Name: Nellie de With
Nationality: Dutch
Project: Incomplete execution of imprisonment sentences? A comparative study into the causes and consequences of the disparity between sentencing and the execution of sentences
Supervisors: prof. mr. André Klip and dr. Jacques Claessen
Description: There is no legal system that fully executes imprisonment sentences exactly as they are imposed by the court. In almost all legal systems the executed sentence is shorter than the imposed sentence, for example as a result of early release or parole because of post-verdict circumstances. That creates tension between the expectations created by the imposed sentence and the reality of the executed sentence. It appears that the causal link between sentencing and execution is ambiguous.
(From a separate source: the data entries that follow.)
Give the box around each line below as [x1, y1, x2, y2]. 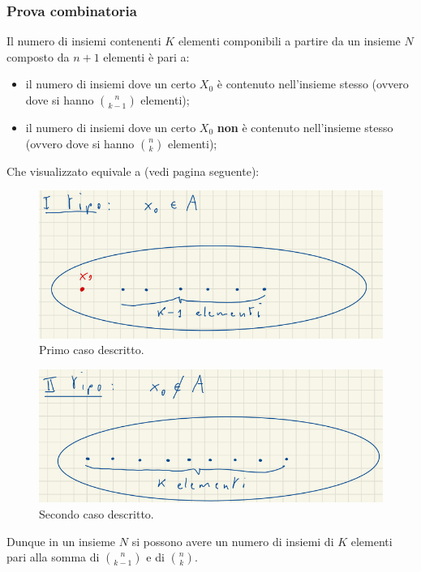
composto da [6, 48, 70, 65]
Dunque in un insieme [6, 532, 116, 549]
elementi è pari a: [103, 48, 190, 65]
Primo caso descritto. [39, 341, 144, 358]
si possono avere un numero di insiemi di [131, 532, 334, 549]
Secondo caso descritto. [39, 506, 154, 522]
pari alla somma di [6, 549, 100, 566]
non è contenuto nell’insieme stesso [217, 119, 393, 135]
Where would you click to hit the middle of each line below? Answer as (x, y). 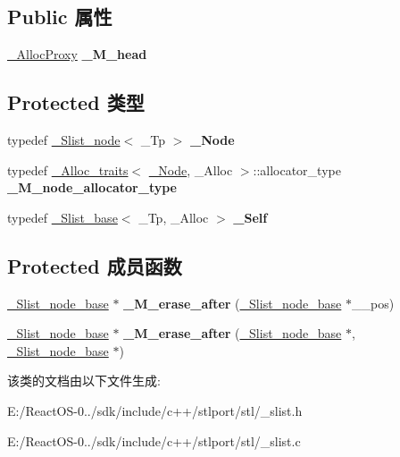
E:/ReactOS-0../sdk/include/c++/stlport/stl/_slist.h (155, 410)
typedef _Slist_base (62, 217)
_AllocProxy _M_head (77, 54)
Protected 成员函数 (95, 265)
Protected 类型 (76, 102)
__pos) (373, 303)
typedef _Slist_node (64, 140)
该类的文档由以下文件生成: (84, 381)
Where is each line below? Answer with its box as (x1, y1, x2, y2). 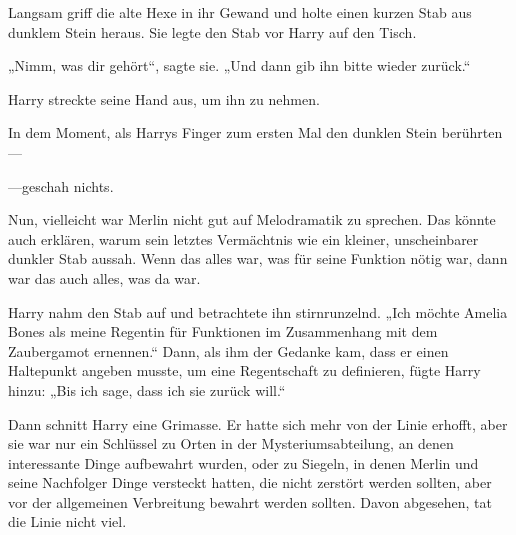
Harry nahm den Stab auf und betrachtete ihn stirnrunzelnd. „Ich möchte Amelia (8, 301, 508, 322)
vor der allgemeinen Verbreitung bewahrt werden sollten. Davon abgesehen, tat (8, 491, 492, 512)
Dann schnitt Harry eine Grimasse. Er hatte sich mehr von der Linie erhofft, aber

This raises a question: which factors play a part in determining sentences and how do we explain the disparity between sentences imposed and executed?
Name: Gaia Zoboli
Nationality: Italian
Project: Weaponising the Economy: Assessing the International Legal Framework of Unilateral Sectoral Sanctions
Supervisors: Prof Dr Jure Vidmar, Dr Alexandre Skander Galand and Dr Laura Visser
Description: Unilateral sectoral sanctions represent a grey area of international law, as they are considered tools of foreign policy at a crossroads between diplomacy and military force. While often used as instruments of economic warfare in inter-state relations, the implications of imposing unilateral sectoral sanctions remain unclear under international law. Indeed, these measures are generally not addressed from the perspective of the law governing armed force. This project aims to fill this gap by framing unilateral sectoral sanctions within the legal frameworks governing the use of armed force in international relations, namely jus ad bellum, jus in bello and their normative intersection.